Я не встречал фактов, что в советское время прозу Бориса Екимова зажимала цензура, что-то запрещалось, хотя, например, рассказы «Путёвка на юг», «За тёплым хлебом», «Тарасов», «Чапурин и Юрка», на мой взгляд, одни из самых безысходных произведений прозы эпохи застоя. Но дело в их предельной достоверности — настоящую жизнь невозможно запретить. Так же, видимо, было и с немыслимыми по советским меркам рассказами Шукшина вроде «Алёши Бесконвойного»…

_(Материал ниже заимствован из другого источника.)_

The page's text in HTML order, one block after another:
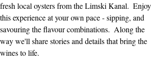
fresh local oysters from the Limski Kanal.  Enjoy
this experience at your own pace - sipping, and
savouring the flavour combinations.  Along the
way we'll share stories and details that bring the
wines to life.

Не раз приходилось читать обвинения критиков: Екимов пишет очень спокойно, его герои эмоционально бедны. На мой взгляд, это совсем не так, — трудно в современной русской литературе найти прозу столь кровоточивую. Да, Екимов не кричит, не безумствует, но спокойствие его интонации — это с трудом сдерживаемый крик. И трудно не закричать, читая рассказы, подобные «Путёвке на юг», «Чапурину и Юрке», «Врагу народа», «Фетисычу», «Набегу», «Солоничу», «Деду Фёдору», «Челядинскому зятю».

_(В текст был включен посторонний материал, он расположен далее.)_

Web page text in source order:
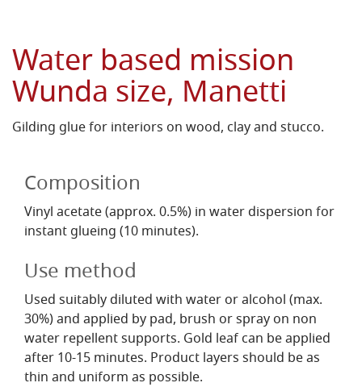
Water based mission
Wunda size, Manetti
Gilding glue for interiors on wood, clay and stucco.
Composition
Vinyl acetate (approx. 0.5%) in water dispersion for
instant glueing (10 minutes).
Use method
Used suitably diluted with water or alcohol (max.
30%) and applied by pad, brush or spray on non
water repellent supports. Gold leaf can be applied
after 10-15 minutes. Product layers should be as
thin and uniform as possible.
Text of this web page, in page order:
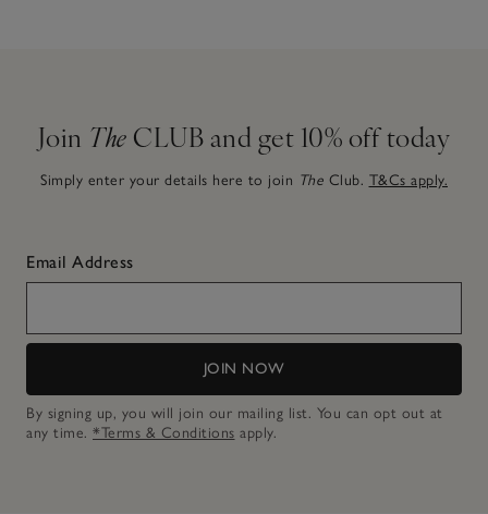
Join The CLUB and get 10% off today
Simply enter your details here to join The Club. T&Cs apply.
Email Address
JOIN NOW
By signing up, you will join our mailing list. You can opt out at
any time. *Terms & Conditions apply.

«Эмоциональная бедность» героев Екимова тоже обманчива. Да, они редко выплёскивают эмоции, но внутреннее их кипение автор показывает на редкость пронзительно. Взять героя ряда рассказов тракториста Тарасова, с трудом связывающего несколько слов, но с болью переживающего умирание родного хутора, колхоза, в котором трудился всю жизнь (хотя сам из семьи кулаков, чудом выживший ребёнком где-то на Севере, куда была сослана в 30-е их семья). Или деда Фёдора — героя одноимённого рассказа, который датирован 2001 годом: позади перестройка, переходный период, эксперимент с фермерскими хозяйствами. Колхоза нет, люди живут каждый своим хозяйством. Дед Фёдор, всю жизнь проработавший на тракторе, остался «сиротой» — тракторов на хуторе почти не сохранилось, колхозную технику сдали на металлолом, а копаться в огороде, возиться со скотиной дед Фёдор не умеет и не хочет. Он любит и знает только технику.

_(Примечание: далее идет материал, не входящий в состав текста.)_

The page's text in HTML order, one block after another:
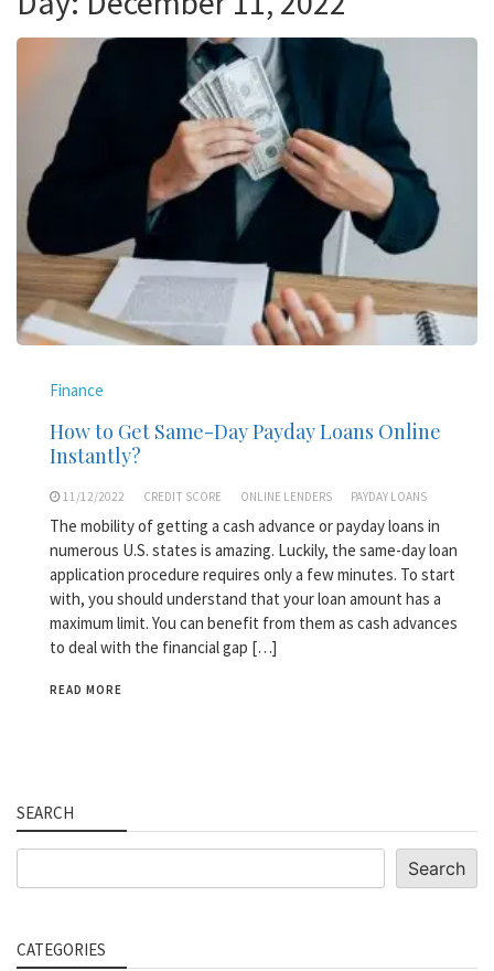
Finance
How to Get Same-Day Payday Loans Online
Instantly?
11/12/2022 CREDIT SCORE ONLINE LENDERS PAYDAY LOANS
The mobility of getting a cash advance or payday loans in
numerous U.S. states is amazing. Luckily, the same-day loan
application procedure requires only a few minutes. To start
with, you should understand that your loan amount has a
maximum limit. You can benefit from them as cash advances
to deal with the financial gap […]
READ MORE
SEARCH
Search
CATEGORIES

С утра до ночи дед Фёдор неприкаянно бродит по хутору, словно чего-то ищет — ищет прежнюю жизнь с её тракторами, общей работой, полеводческими бригадами… Старик не любитель разговаривать, но его молчание, его каждодневное кружение по хутору красноречивее самых громких и отчаянных криков…
В русской литературе последних двадцати с лишним лет (начиная, пожалуй, с распутинского «Пожара») появилось много экспрессивных, громких произведений о гибнущей России. Но эта громкость их и обесценила, оставила в прошлом. Трудно долго слышать набат, шёпот же заклинания — завораживает, пронимает. Борис Екимов в своих рассказах заклинает землю от опустошения, людей — от очерствения. Он год за годом осматривает тот кусочек земли, что знает с раннего детства, перебирает людей, ищет среди них праведников. И — находит. Хотя они у Екимова — тоже обычные люди со своими слабостями, недостатками, и всё же на них — на деде Фёдоре, на Тарасове, пастухе Николае, фельдшере Мишке, парне Артуре, девятилетнем Якове еще держится человечья жизнь, не превращается в звериное существование…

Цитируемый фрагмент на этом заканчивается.